→ WHAT YOU NEED TO DO: Everything in the entries below except the pictures must be returned exactly.

BEGIN AVAILABLE DATA

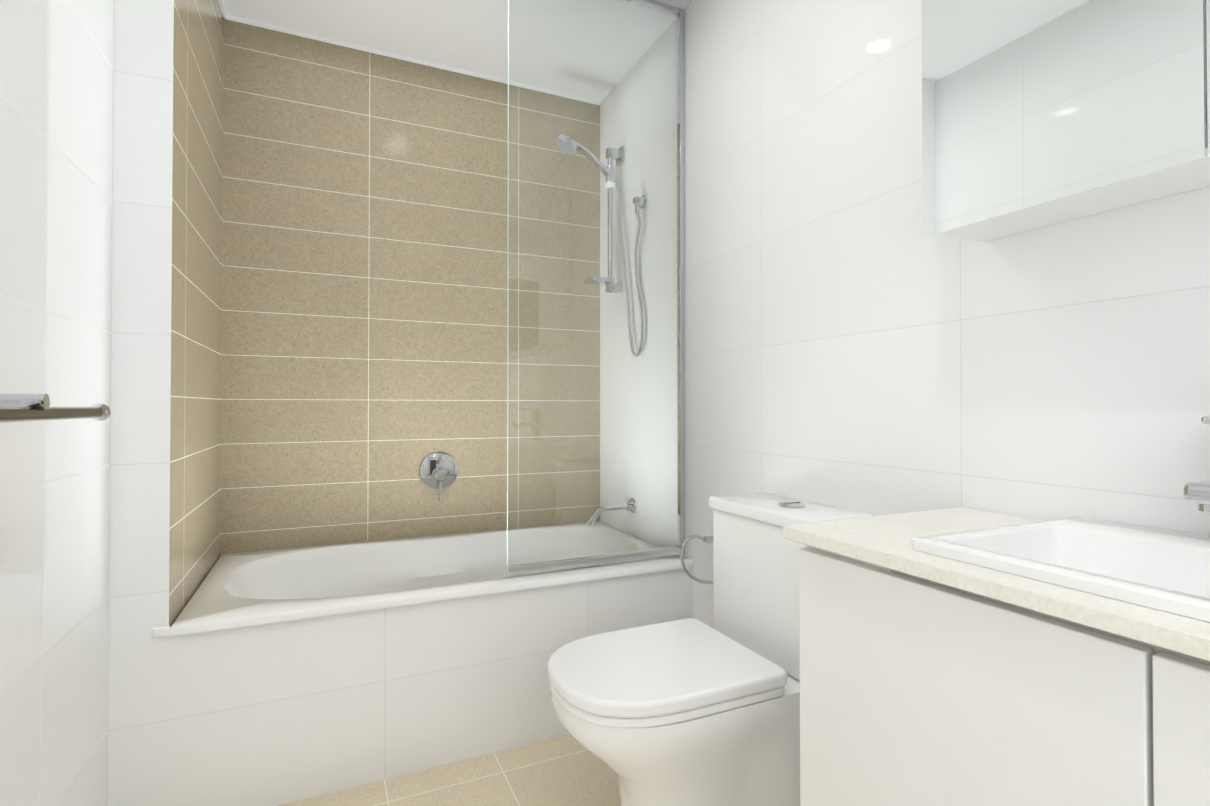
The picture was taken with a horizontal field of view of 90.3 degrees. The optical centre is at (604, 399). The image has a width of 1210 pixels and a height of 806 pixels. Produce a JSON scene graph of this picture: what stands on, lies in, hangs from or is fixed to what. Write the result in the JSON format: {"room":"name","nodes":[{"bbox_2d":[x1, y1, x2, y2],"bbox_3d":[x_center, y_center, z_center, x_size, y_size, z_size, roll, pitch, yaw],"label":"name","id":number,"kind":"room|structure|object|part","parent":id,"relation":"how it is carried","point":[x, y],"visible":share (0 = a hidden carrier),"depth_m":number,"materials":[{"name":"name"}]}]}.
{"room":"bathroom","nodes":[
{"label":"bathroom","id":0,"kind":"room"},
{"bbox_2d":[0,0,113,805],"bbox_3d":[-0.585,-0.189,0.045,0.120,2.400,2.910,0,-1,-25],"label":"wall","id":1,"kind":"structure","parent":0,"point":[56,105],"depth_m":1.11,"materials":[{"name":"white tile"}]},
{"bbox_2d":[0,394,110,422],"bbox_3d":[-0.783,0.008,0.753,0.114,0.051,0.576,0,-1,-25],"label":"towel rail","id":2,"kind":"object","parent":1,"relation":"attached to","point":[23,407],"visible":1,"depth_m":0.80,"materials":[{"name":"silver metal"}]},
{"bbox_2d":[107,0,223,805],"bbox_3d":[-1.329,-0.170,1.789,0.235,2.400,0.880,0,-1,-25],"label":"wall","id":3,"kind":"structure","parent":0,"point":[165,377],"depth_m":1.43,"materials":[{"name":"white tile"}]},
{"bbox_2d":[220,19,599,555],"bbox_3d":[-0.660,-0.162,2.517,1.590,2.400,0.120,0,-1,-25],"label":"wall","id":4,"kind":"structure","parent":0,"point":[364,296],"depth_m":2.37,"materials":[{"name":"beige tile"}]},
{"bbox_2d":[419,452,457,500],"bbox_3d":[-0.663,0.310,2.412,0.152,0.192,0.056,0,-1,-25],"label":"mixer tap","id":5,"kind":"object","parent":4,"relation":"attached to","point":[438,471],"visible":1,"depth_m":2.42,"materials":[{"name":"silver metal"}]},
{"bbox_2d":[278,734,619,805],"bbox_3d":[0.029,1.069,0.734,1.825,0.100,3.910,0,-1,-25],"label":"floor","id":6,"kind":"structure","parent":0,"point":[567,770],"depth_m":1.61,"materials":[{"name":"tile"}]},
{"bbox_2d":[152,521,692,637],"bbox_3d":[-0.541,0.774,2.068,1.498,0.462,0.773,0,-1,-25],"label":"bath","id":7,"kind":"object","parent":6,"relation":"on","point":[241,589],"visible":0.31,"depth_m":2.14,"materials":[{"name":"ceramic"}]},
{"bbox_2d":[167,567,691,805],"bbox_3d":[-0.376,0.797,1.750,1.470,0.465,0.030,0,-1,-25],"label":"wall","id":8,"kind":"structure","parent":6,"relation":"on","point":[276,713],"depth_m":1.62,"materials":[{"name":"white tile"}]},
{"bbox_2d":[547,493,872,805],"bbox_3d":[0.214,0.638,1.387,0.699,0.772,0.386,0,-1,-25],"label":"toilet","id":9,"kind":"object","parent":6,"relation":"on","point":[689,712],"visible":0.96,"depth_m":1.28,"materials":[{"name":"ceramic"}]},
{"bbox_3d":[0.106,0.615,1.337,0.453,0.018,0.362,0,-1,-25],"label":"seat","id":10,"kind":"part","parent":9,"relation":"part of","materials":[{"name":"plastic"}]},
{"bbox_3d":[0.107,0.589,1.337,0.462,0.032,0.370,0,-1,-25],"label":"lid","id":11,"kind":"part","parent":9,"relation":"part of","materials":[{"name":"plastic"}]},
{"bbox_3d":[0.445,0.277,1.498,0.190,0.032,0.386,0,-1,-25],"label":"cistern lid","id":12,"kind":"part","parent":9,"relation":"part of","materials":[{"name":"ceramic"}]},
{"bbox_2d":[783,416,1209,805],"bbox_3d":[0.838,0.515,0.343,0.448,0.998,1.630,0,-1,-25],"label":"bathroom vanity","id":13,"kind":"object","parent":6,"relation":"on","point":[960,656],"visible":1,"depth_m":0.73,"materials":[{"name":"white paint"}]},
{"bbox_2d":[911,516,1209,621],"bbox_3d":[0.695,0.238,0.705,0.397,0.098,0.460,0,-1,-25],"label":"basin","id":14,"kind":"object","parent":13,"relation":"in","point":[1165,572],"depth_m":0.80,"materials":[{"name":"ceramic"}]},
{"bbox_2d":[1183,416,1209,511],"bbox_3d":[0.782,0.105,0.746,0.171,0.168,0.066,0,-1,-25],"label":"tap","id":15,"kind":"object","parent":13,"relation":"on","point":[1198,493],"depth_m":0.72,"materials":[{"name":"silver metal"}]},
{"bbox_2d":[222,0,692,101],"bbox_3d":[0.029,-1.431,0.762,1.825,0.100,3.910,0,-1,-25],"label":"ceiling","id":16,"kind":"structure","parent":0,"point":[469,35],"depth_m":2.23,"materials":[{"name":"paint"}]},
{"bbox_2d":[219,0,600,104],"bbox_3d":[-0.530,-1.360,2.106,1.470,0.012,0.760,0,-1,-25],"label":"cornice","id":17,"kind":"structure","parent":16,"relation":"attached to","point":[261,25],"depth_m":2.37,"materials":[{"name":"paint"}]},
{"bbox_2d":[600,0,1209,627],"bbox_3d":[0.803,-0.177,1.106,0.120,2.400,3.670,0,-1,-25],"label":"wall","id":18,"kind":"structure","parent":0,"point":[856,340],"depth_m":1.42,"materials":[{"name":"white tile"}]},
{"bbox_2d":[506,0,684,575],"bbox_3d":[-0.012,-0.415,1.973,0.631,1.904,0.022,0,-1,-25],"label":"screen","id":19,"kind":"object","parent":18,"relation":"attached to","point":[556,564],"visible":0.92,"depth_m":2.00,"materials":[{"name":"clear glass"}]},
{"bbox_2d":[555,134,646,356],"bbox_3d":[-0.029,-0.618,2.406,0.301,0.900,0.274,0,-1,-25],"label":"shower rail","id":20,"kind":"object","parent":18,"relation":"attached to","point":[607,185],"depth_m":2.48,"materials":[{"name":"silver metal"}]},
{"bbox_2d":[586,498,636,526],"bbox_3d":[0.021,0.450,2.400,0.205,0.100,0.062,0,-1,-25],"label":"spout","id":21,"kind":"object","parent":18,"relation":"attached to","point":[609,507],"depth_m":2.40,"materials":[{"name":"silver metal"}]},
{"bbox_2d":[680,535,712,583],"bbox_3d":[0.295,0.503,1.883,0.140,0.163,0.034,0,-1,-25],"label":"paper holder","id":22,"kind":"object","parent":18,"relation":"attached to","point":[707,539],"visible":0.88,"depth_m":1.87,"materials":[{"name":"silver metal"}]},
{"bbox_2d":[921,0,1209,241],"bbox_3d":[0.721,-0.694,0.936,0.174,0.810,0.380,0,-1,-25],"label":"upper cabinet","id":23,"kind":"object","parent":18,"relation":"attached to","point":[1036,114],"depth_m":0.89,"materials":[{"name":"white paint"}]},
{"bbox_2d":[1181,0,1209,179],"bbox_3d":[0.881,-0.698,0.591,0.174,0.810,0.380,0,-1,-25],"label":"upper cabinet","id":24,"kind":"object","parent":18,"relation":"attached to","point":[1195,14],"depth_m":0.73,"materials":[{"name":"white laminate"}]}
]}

END AVAILABLE DATA

→ RESPONSE TO THIS TASK:
The picture was taken with a horizontal field of view of 90.3 degrees. The optical centre is at (604, 399). The image has a width of 1210 pixels and a height of 806 pixels. Produce a JSON scene graph of this picture: what stands on, lies in, hangs from or is fixed to what. Write the result in the JSON format: {"room":"name","nodes":[{"bbox_2d":[x1, y1, x2, y2],"bbox_3d":[x_center, y_center, z_center, x_size, y_size, z_size, roll, pitch, yaw],"label":"name","id":number,"kind":"room|structure|object|part","parent":id,"relation":"how it is carried","point":[x, y],"visible":share (0 = a hidden carrier),"depth_m":number,"materials":[{"name":"name"}]}]}.
{"room":"bathroom","nodes":[
{"label":"bathroom","id":0,"kind":"room"},
{"bbox_2d":[0,0,113,805],"bbox_3d":[-0.585,-0.189,0.045,0.120,2.400,2.910,0,-1,-25],"label":"wall","id":1,"kind":"structure","parent":0,"point":[56,105],"depth_m":1.11,"materials":[{"name":"white tile"}]},
{"bbox_2d":[0,394,110,422],"bbox_3d":[-0.783,0.008,0.753,0.114,0.051,0.576,0,-1,-25],"label":"towel rail","id":2,"kind":"object","parent":1,"relation":"attached to","point":[23,407],"visible":1,"depth_m":0.80,"materials":[{"name":"silver metal"}]},
{"bbox_2d":[107,0,223,805],"bbox_3d":[-1.329,-0.170,1.789,0.235,2.400,0.880,0,-1,-25],"label":"wall","id":3,"kind":"structure","parent":0,"point":[165,377],"depth_m":1.43,"materials":[{"name":"white tile"}]},
{"bbox_2d":[220,19,599,555],"bbox_3d":[-0.660,-0.162,2.517,1.590,2.400,0.120,0,-1,-25],"label":"wall","id":4,"kind":"structure","parent":0,"point":[364,296],"depth_m":2.37,"materials":[{"name":"beige tile"}]},
{"bbox_2d":[419,452,457,500],"bbox_3d":[-0.663,0.310,2.412,0.152,0.192,0.056,0,-1,-25],"label":"mixer tap","id":5,"kind":"object","parent":4,"relation":"attached to","point":[438,471],"visible":1,"depth_m":2.42,"materials":[{"name":"silver metal"}]},
{"bbox_2d":[278,734,619,805],"bbox_3d":[0.029,1.069,0.734,1.825,0.100,3.910,0,-1,-25],"label":"floor","id":6,"kind":"structure","parent":0,"point":[567,770],"depth_m":1.61,"materials":[{"name":"tile"}]},
{"bbox_2d":[152,521,692,637],"bbox_3d":[-0.541,0.774,2.068,1.498,0.462,0.773,0,-1,-25],"label":"bath","id":7,"kind":"object","parent":6,"relation":"on","point":[241,589],"visible":0.31,"depth_m":2.14,"materials":[{"name":"ceramic"}]},
{"bbox_2d":[167,567,691,805],"bbox_3d":[-0.376,0.797,1.750,1.470,0.465,0.030,0,-1,-25],"label":"wall","id":8,"kind":"structure","parent":6,"relation":"on","point":[276,713],"depth_m":1.62,"materials":[{"name":"white tile"}]},
{"bbox_2d":[547,493,872,805],"bbox_3d":[0.214,0.638,1.387,0.699,0.772,0.386,0,-1,-25],"label":"toilet","id":9,"kind":"object","parent":6,"relation":"on","point":[689,712],"visible":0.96,"depth_m":1.28,"materials":[{"name":"ceramic"}]},
{"bbox_3d":[0.106,0.615,1.337,0.453,0.018,0.362,0,-1,-25],"label":"seat","id":10,"kind":"part","parent":9,"relation":"part of","materials":[{"name":"plastic"}]},
{"bbox_3d":[0.107,0.589,1.337,0.462,0.032,0.370,0,-1,-25],"label":"lid","id":11,"kind":"part","parent":9,"relation":"part of","materials":[{"name":"plastic"}]},
{"bbox_3d":[0.445,0.277,1.498,0.190,0.032,0.386,0,-1,-25],"label":"cistern lid","id":12,"kind":"part","parent":9,"relation":"part of","materials":[{"name":"ceramic"}]},
{"bbox_2d":[783,416,1209,805],"bbox_3d":[0.838,0.515,0.343,0.448,0.998,1.630,0,-1,-25],"label":"bathroom vanity","id":13,"kind":"object","parent":6,"relation":"on","point":[960,656],"visible":1,"depth_m":0.73,"materials":[{"name":"white paint"}]},
{"bbox_2d":[911,516,1209,621],"bbox_3d":[0.695,0.238,0.705,0.397,0.098,0.460,0,-1,-25],"label":"basin","id":14,"kind":"object","parent":13,"relation":"in","point":[1165,572],"depth_m":0.80,"materials":[{"name":"ceramic"}]},
{"bbox_2d":[1183,416,1209,511],"bbox_3d":[0.782,0.105,0.746,0.171,0.168,0.066,0,-1,-25],"label":"tap","id":15,"kind":"object","parent":13,"relation":"on","point":[1198,493],"depth_m":0.72,"materials":[{"name":"silver metal"}]},
{"bbox_2d":[222,0,692,101],"bbox_3d":[0.029,-1.431,0.762,1.825,0.100,3.910,0,-1,-25],"label":"ceiling","id":16,"kind":"structure","parent":0,"point":[469,35],"depth_m":2.23,"materials":[{"name":"paint"}]},
{"bbox_2d":[219,0,600,104],"bbox_3d":[-0.530,-1.360,2.106,1.470,0.012,0.760,0,-1,-25],"label":"cornice","id":17,"kind":"structure","parent":16,"relation":"attached to","point":[261,25],"depth_m":2.37,"materials":[{"name":"paint"}]},
{"bbox_2d":[600,0,1209,627],"bbox_3d":[0.803,-0.177,1.106,0.120,2.400,3.670,0,-1,-25],"label":"wall","id":18,"kind":"structure","parent":0,"point":[856,340],"depth_m":1.42,"materials":[{"name":"white tile"}]},
{"bbox_2d":[506,0,684,575],"bbox_3d":[-0.012,-0.415,1.973,0.631,1.904,0.022,0,-1,-25],"label":"screen","id":19,"kind":"object","parent":18,"relation":"attached to","point":[556,564],"visible":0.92,"depth_m":2.00,"materials":[{"name":"clear glass"}]},
{"bbox_2d":[555,134,646,356],"bbox_3d":[-0.029,-0.618,2.406,0.301,0.900,0.274,0,-1,-25],"label":"shower rail","id":20,"kind":"object","parent":18,"relation":"attached to","point":[607,185],"depth_m":2.48,"materials":[{"name":"silver metal"}]},
{"bbox_2d":[586,498,636,526],"bbox_3d":[0.021,0.450,2.400,0.205,0.100,0.062,0,-1,-25],"label":"spout","id":21,"kind":"object","parent":18,"relation":"attached to","point":[609,507],"depth_m":2.40,"materials":[{"name":"silver metal"}]},
{"bbox_2d":[680,535,712,583],"bbox_3d":[0.295,0.503,1.883,0.140,0.163,0.034,0,-1,-25],"label":"paper holder","id":22,"kind":"object","parent":18,"relation":"attached to","point":[707,539],"visible":0.88,"depth_m":1.87,"materials":[{"name":"silver metal"}]},
{"bbox_2d":[921,0,1209,241],"bbox_3d":[0.721,-0.694,0.936,0.174,0.810,0.380,0,-1,-25],"label":"upper cabinet","id":23,"kind":"object","parent":18,"relation":"attached to","point":[1036,114],"depth_m":0.89,"materials":[{"name":"white paint"}]},
{"bbox_2d":[1181,0,1209,179],"bbox_3d":[0.881,-0.698,0.591,0.174,0.810,0.380,0,-1,-25],"label":"upper cabinet","id":24,"kind":"object","parent":18,"relation":"attached to","point":[1195,14],"depth_m":0.73,"materials":[{"name":"white laminate"}]}
]}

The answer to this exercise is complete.